-- Opening Marker --

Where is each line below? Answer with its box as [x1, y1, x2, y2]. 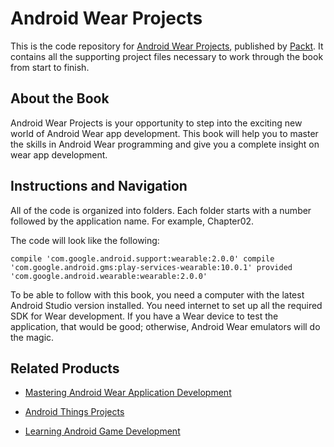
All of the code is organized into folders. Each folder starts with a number [10, 204, 312, 216]
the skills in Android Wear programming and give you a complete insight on [10, 138, 320, 150]
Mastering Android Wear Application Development [24, 387, 232, 399]
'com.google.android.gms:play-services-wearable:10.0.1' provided [10, 262, 293, 272]
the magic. [10, 331, 55, 343]
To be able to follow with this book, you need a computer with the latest [10, 288, 305, 301]
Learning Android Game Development [24, 425, 181, 437]
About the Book [10, 90, 110, 107]

-- Closing Marker --

## What needs to be done
Starting with the line that contains "the skills in", restate every line up to and including the last one above, exactly.

## Answer to this problem
the skills in Android Wear programming and give you a complete insight on [10, 138, 320, 150]
Mastering Android Wear Application Development [24, 387, 232, 399]
'com.google.android.gms:play-services-wearable:10.0.1' provided [10, 262, 293, 272]
the magic. [10, 331, 55, 343]
To be able to follow with this book, you need a computer with the latest [10, 288, 305, 301]
Learning Android Game Development [24, 425, 181, 437]
About the Book [10, 90, 110, 107]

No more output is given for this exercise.